Task requirements:
Reproduce each line below precisely. Drop the pictures.

Records to process:
══════

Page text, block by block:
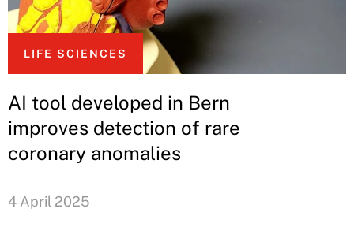
LIFE SCIENCES
AI tool developed in Bern
improves detection of rare
coronary anomalies
4 April 2025
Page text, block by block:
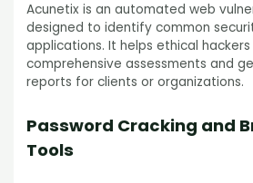
Acunetix is an automated web
designed to identify common
applications. It helps ethical
comprehensive assessments and
reports for clients or organizations.
Password Cracking and
Tools
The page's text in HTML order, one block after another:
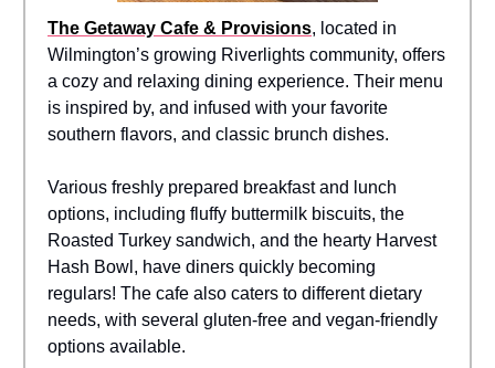
The Getaway Cafe & Provisions, located in
Wilmington’s growing Riverlights community, offers
a cozy and relaxing dining experience. Their menu
is inspired by, and infused with your favorite
southern flavors, and classic brunch dishes.
Various freshly prepared breakfast and lunch
options, including fluffy buttermilk biscuits, the
Roasted Turkey sandwich, and the hearty Harvest
Hash Bowl, have diners quickly becoming
regulars! The cafe also caters to different dietary
needs, with several gluten-free and vegan-friendly
options available.
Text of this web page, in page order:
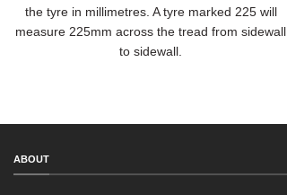
the tyre in millimetres. A tyre marked 225 will
measure 225mm across the tread from sidewall
to sidewall.
ABOUT
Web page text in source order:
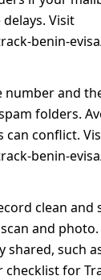
Visit
benin-
and
folders.
can conflict.
benin-
clean and
and photo.
such
for
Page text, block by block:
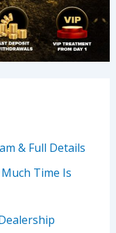
& Full Details
Time Is
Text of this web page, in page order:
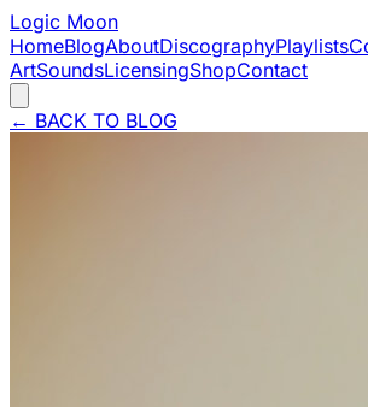
Logic Moon
HomeBlogAboutDiscographyPlaylists
ArtSoundsLicensingShopContact
← BACK TO BLOG
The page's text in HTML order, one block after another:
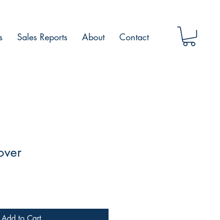
Sales Reports About Contact
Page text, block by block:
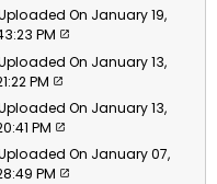
On January 19,
PM
On January 13,
PM
On January 13,
PM
On January 07,
PM
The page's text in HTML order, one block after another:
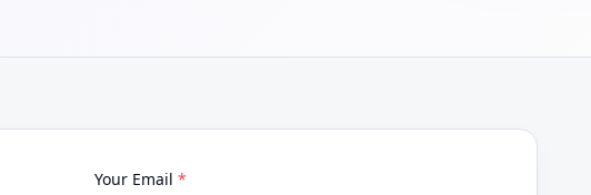
Your Email *
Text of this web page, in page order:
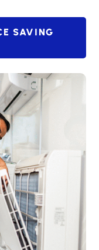
SAVING

══════

Finished exercise:
Page text, block by block:
LIFE SCIENCES
AI tool developed in Bern
improves detection of rare
coronary anomalies
4 April 2025
Page text, block by block:
Acunetix is an automated web
designed to identify common
applications. It helps ethical
comprehensive assessments and
reports for clients or organizations.
Password Cracking and
Tools
The page's text in HTML order, one block after another:
The Getaway Cafe & Provisions, located in
Wilmington’s growing Riverlights community, offers
a cozy and relaxing dining experience. Their menu
is inspired by, and infused with your favorite
southern flavors, and classic brunch dishes.
Various freshly prepared breakfast and lunch
options, including fluffy buttermilk biscuits, the
Roasted Turkey sandwich, and the hearty Harvest
Hash Bowl, have diners quickly becoming
regulars! The cafe also caters to different dietary
needs, with several gluten-free and vegan-friendly
options available.
Text of this web page, in page order:
the tyre in millimetres. A tyre marked 225 will
measure 225mm across the tread from sidewall
to sidewall.
ABOUT
Web page text in source order:
Visit
benin-
and
folders.
can conflict.
benin-
clean and
and photo.
such
for
Page text, block by block:
& Full Details
Time Is
Text of this web page, in page order:
Logic Moon
HomeBlogAboutDiscographyPlaylists
ArtSoundsLicensingShopContact
← BACK TO BLOG
The page's text in HTML order, one block after another:
Sales Reports About Contact
Page text, block by block:
On January 19,
PM
On January 13,
PM
On January 13,
PM
On January 07,
PM
The page's text in HTML order, one block after another:
Your Email *
Text of this web page, in page order:
SAVING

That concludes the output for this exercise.